ASSIGNED TASK: Each line of the listing that contains "from" should be found and copied.
<<<<
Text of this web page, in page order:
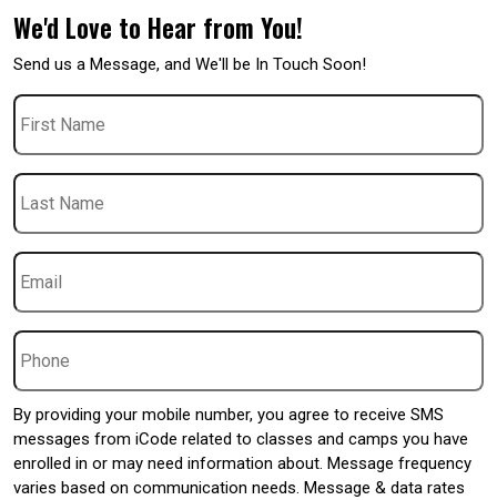
We'd Love to Hear from You!
Send us a Message, and We'll be In Touch Soon!
First
Name
Last
Name
Email
Phone
By providing your mobile number, you agree to receive SMS
messages from iCode related to classes and camps you have
enrolled in or may need information about. Message frequency
varies based on communication needs. Message & data rates
>>>>
RESULT:
We'd Love to Hear from You!
messages from iCode related to classes and camps you have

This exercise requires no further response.